Phased genotype matrix.

verbose

A logical value specfying whether log messages should be printed (default = TRUE).

Value

The returned GHap.phase object is a list with components:

chr

A character value indicating chromosome identity. The current version of the package can handle only one chromosome at time.

nsamples

An integer value for the sample size.

nmarkers

An integer value for the number of markers.

nsamples.in

An integer value for the number of active samples.

nmarkers.in

An integer value for the number of active markers.

pop

A character vector relating chromosome alleles to populations.
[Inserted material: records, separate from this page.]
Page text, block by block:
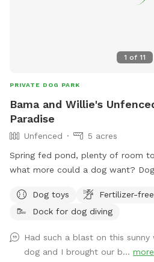
1 of 11
PRIVATE DOG PARK
Bama and Willie's
Paradise
Unfenced
5 acres
Spring fed pond, plenty of room
what more could a dog want? Dog owners can utilize the
approximately 1/2 mile long if
do live on an active farm so
and down the farm lane. You will also very likely hear our
dogs from inside the house;
Dog toys Fertilizer-free
Dock for dog diving
Had such a blast on this sunny
dog and I brought our b... more
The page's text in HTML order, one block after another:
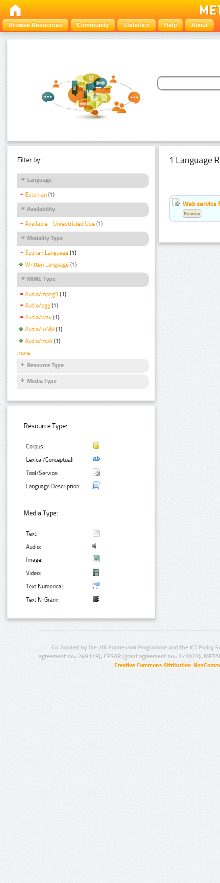
Browse Resources Community Statistics Help About
Filter by:
Language
Estonian (1)
Availability
Available - Unrestricted Use (1)
Modality Type
Spoken Language (1)
Written Language (1)
MIME Type
Audio/mpeg3 (1)
Audio/ogg (1)
Audio/wav (1)
Audio/ AMR (1)
Audio/mp4 (1)
more
Resource Type
Media Type
Resource Type:
Corpus:
Lexical/Conceptual:
Tool/Service:
Language Description:
Media Type:
Text:
Audio:
Image:
Video:
Text Numerical:
Text N-Gram:
1 Language
Web service
Estonian
Co-funded by the 7th Framework Programme and the ICT Policy
agreement no.: 249119), CESAR (grant agreement no.: 271022),
Creative Commons Attribution-
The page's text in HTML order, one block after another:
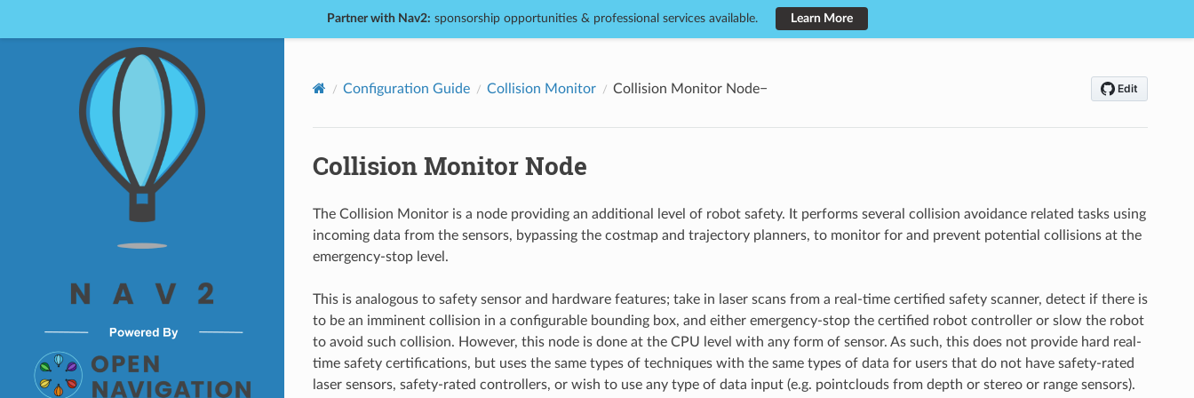
Partner with Nav2: sponsorship opportunities & professional services available. Learn More
Configuration Guide Collision Monitor Collision Monitor Node
Collision Monitor Node
The Collision Monitor is a node providing an additional level of robot safety. It performs several collision avoidance related tasks using
incoming data from the sensors, bypassing the costmap and trajectory planners, to monitor for and prevent potential collisions at the
emergency-stop level.
This is analogous to safety sensor and hardware features; take in laser scans from a real-time certified safety scanner, detect if there is
to be an imminent collision in a configurable bounding box, and either emergency-stop the certified robot controller or slow the robot
to avoid such collision. However, this node is done at the CPU level with any form of sensor. As such, this does not provide hard real-
time safety certifications, but uses the same types of techniques with the same types of data for users that do not have safety-rated
laser sensors, safety-rated controllers, or wish to use any type of data input (e.g. pointclouds from depth or stereo or range sensors).
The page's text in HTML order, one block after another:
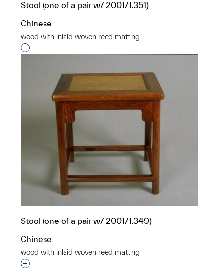
Stool (one of a pair w/ 2001/1.351)
Chinese
wood with inlaid woven reed matting
Interested in adding this object to a group?
Stool (one of a pair w/ 2001/1.349)
Chinese
wood with inlaid woven reed matting
Interested in adding this object to a group?
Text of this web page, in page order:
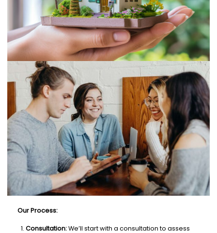
Our Process:
Consultation:We’ll start with a consultation to assess
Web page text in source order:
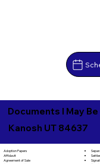
Documents I May
Kanosh UT 84637
Adoption Papers
Affidavit
Agreement of Sale
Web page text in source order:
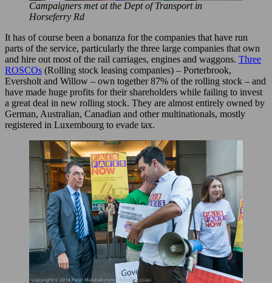
Campaigners met at the Dept of Transport in
Horseferry Rd
It has of course been a bonanza for the companies that have run
parts of the service, particularly the three large companies that own
and hire out most of the rail carriages, engines and waggons. Three
ROSCOs (Rolling stock leasing companies) – Porterbrook,
Eversholt and Willow – own together 87% of the rolling stock – and
have made huge profits for their shareholders while failing to invest
a great deal in new rolling stock. They are almost entirely owned by
German, Australian, Canadian and other multinationals, mostly
registered in Luxembourg to evade tax.
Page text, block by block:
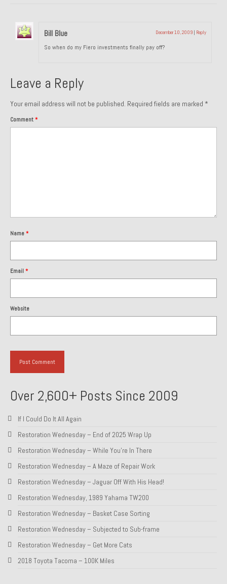
1973 BMW Bavaria
1978 Porsche 928 Press Tribute Art Car
1981 Porsche 936 Junior No. 174
Classic Car Part Restoration
Groosh – A Life Long Car Guy
About and Contact
To Groosh.com
Bill Blue December 10, 2009 | Reply
So when do my Fiero investments finally pay off?
Leave a Reply
Your email address will not be published. Required fields are marked *
Comment *
Name *
Email *
Website
Over 2,600+ Posts Since 2009
If I Could Do It All Again
Restoration Wednesday – End of 2025 Wrap Up
Restoration Wednesday – While You’re In There
Restoration Wednesday – A Maze of Repair Work
Restoration Wednesday – Jaguar Off With His Head!
Restoration Wednesday, 1989 Yahama TW200
Restoration Wednesday – Basket Case Sorting
Restoration Wednesday – Subjected to Sub-frame
Restoration Wednesday – Get More Cats
2018 Toyota Tacoma – 100K Miles

This information is obtained from the first column of the sample file.

id

A character vector mapping chromosome alleles to samples. This information is obtained from the second column of the sample file.

id.in

A logical vector indicating active chromosome alleles. By default, all chromosomes are set to TRUE.

marker

A character vector containing marker names. This information is obtained from the second column of the marker map file.

marker.in

A logical vector indicating active markers. By default, all markers are set to TRUE.

bp

A numeric vector with marker positions. This information is obtained from the third column of the marker map file.

A0

A character vector with reference alleles. This information is obtained from the fourth column of the marker map file.

A1

A character vector with alternative alleles. This information is obtained from the fifth column of the marker map file.

phase

A big.matrix object containing the phased genotype matrix.

The supported format is composed of three files with suffix:

  • .samples: space-delimited file without header containing two columns: Population and ID. Please notice that the Population column serves solely for the purpose of grouping samples, so the user can define any arbitrary family/cluster/subgroup and use as a "population" tag.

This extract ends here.